As another answer has observed, our notation system is centered on the key of C Major, so it is only natural that the keyboard should be as well. Thus between adjacent white keys there is an interval of either a whole or half step, depending on what is needed in C Major. The half step is the smallest interval admitted by equal temperament, so a black key between E and F and between B and C is not needed -- in fact, would be a nuisance -- because there is no tone to sound.

But perhaps an equally compelling fact is that if there were a black key between EVERY white key, it would be impossible to orient ourselves visually to the keyboard. A pianist can tell at a glance what pitch will be sounded when she strikes a particular key. A BLIND pianist can tell by touching the keyboard. This is entirely due to the layout of the black keys. It would be MUCH harder to play a keyboard that lacked the [2,0,3,0] pattern of black keys.

• "the piano has been designed explicitly for playing the equal-tempered repertoire" -- This is wrong in a few ways. First, the current layout of the keyboard can be traced back to at least the 14th century, used in organs & harpsichords, predating the 18th century piano. Second, even in pianos, equal temperament was not widely adopted until the 19th century. For much of this period, some variation of meantone tuning or well temperament was used. Well temperament (used by Bach) was not equal temperament. It'd more accurate to say that ET was developed as a concession to keyboard instruments. Commented Jul 6, 2015 at 17:10

I though the reason was because of frequencies.
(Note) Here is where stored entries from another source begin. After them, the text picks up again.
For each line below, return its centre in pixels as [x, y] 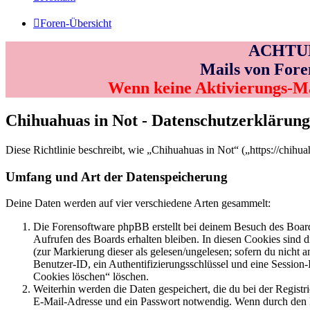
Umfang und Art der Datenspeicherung [117, 176]
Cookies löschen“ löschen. [91, 277]
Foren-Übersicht [76, 24]
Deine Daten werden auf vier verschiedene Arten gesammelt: [138, 203]
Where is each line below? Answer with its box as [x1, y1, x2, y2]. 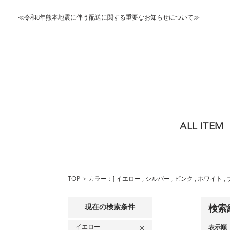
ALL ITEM [180, 122, 224, 132]
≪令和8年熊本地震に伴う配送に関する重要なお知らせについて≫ [18, 15, 200, 21]
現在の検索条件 [85, 204, 135, 211]
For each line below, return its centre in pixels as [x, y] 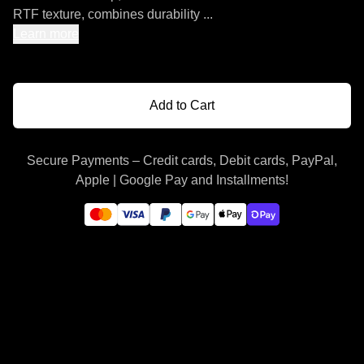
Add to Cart [182, 105]
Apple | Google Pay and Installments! [182, 180]
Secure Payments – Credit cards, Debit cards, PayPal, [182, 160]
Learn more [46, 34]
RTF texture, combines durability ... [113, 14]
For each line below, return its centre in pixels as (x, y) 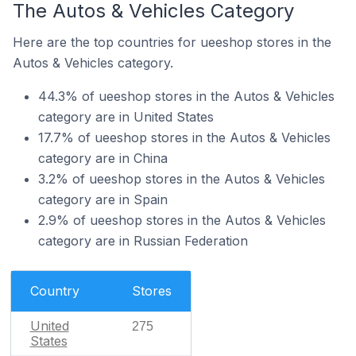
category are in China (103, 158)
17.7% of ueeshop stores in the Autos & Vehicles (184, 137)
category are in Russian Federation (143, 241)
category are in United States (126, 117)
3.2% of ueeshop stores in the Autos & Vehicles (182, 179)
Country (54, 291)
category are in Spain (103, 199)
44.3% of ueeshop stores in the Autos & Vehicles (186, 96)
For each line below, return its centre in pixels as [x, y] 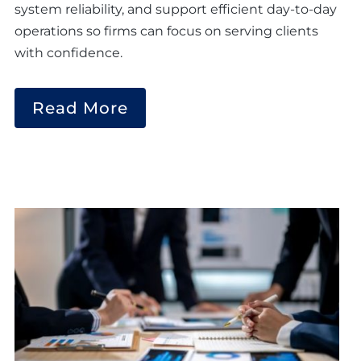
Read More [80, 108]
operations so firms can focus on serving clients [166, 31]
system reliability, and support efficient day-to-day [176, 10]
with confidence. [68, 53]
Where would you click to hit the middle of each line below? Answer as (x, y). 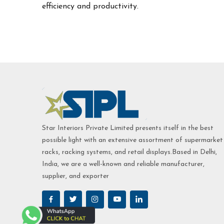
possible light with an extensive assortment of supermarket (132, 140)
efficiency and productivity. (90, 6)
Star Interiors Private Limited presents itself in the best (128, 128)
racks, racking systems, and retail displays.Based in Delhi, (129, 152)
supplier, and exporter (75, 176)
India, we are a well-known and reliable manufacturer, (123, 164)
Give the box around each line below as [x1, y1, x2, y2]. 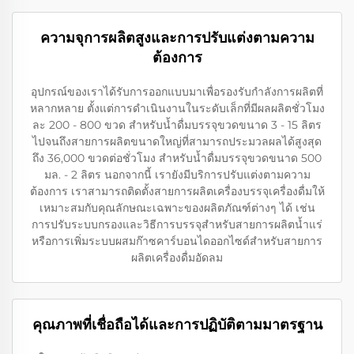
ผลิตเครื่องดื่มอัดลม [131, 250, 223, 265]
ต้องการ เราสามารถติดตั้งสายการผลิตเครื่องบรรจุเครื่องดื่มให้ [29, 183, 325, 198]
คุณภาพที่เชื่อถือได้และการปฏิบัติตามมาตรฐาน [32, 316, 322, 333]
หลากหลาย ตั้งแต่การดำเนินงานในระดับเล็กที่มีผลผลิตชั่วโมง [29, 100, 325, 115]
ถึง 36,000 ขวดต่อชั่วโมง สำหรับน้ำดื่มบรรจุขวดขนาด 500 [32, 150, 322, 165]
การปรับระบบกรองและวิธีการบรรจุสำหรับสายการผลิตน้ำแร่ [32, 217, 322, 232]
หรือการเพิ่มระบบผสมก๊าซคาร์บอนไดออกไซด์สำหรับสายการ [32, 233, 322, 248]
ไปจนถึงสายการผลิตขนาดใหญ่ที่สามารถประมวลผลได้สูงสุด [32, 134, 322, 149]
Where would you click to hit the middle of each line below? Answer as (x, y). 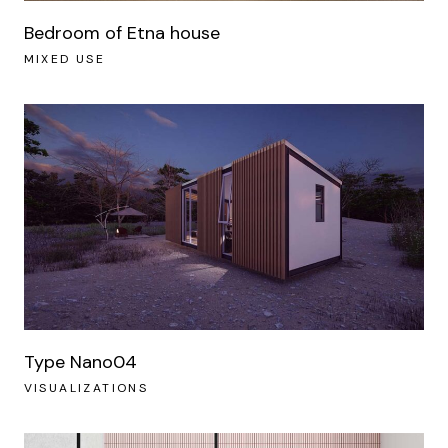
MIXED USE (64, 59)
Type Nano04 (80, 362)
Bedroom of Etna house (121, 33)
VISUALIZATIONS (86, 388)
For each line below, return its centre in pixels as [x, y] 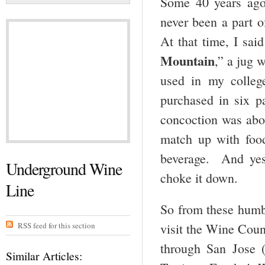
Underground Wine [64, 169]
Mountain [188, 61]
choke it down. [199, 178]
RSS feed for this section [56, 225]
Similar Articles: [44, 256]
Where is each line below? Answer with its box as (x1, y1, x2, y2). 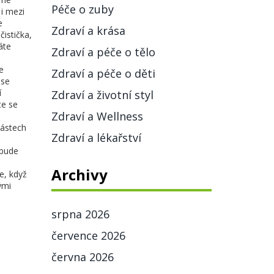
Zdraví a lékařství (51, 130, 141, 145)
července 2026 (51, 228, 125, 243)
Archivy (51, 165, 108, 185)
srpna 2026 (51, 207, 109, 221)
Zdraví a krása (51, 23, 125, 38)
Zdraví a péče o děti (51, 66, 155, 81)
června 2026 (51, 250, 114, 264)
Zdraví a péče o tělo (51, 45, 155, 59)
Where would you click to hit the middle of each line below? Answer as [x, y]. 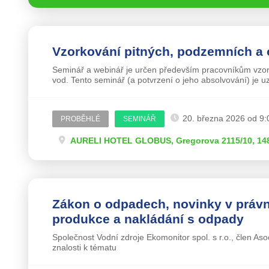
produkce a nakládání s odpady [148, 219]
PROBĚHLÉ [80, 119]
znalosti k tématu [84, 247]
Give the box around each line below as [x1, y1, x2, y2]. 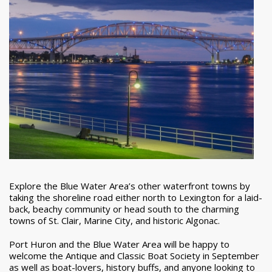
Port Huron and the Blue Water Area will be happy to [9, 237, 229, 250]
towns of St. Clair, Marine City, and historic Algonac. [9, 214, 220, 226]
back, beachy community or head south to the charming [9, 202, 239, 215]
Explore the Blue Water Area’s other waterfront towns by [9, 179, 250, 192]
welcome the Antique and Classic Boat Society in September [9, 249, 259, 262]
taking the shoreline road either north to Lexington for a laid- [9, 191, 262, 203]
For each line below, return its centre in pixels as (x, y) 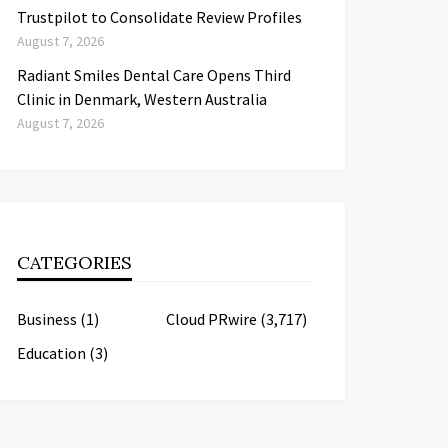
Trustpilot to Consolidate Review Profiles (159, 17)
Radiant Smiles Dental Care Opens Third (154, 75)
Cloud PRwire (211, 319)
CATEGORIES (74, 262)
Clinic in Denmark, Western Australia (142, 99)
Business (47, 319)
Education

The two options of one major "wolf" or two minor "wolves" when it was settled in favour of the second meant we were left with the two sequential positions of BC and EF. Other than that as a Guitar player not a keyboard player imagine how difficult it would be for me to find all the C notes if the keys were not laid out as they are!!!

The keyboard is tuned based on equal temperament which means that the octave has 12 half steps. The natural major scale (key of C) has a specific sequence of steps from the first note, Do, to its ovtave. This sequence is {w, w, h, w, w, w, h}. You see that there are two half steps in the major scale, again I am assuming equal temperament to avoid issues related to Just tuning or other systems and slight differences between the the definition of the two half steps. I can't speak to the historical development of the keyboard but it seems quite clear that the white keys are meant to provide the player with the "Natural" major scale, C-D-E-F-G-A-B-C. The short answer to your question is that there simply are no notes between E and F and B and C, there is nothing that anyone could put there.

That last statement, the conclusion of the thesis, is predicated on the half step being accepted as "the smallest interval in Western Music" which for the most part if it is (by "is" I mean accepted to be). Humans can hear better than that and many forms of Asian and middle eastern music have 1/4 tones. The black keys are provided to allow the player to play in any key signature without the need for a new keyboard layout. Again the structure of the Major scale is defined as it is with whole and half steps and was defined before keyboards were invented. It is worth noting that the fretting on some stringed instruments does not cover the entire chromatic scale, having some fret distances corresponding to a whole step, some a half, and in a few cases ancient middle eastern instruments would have a 1/4 step.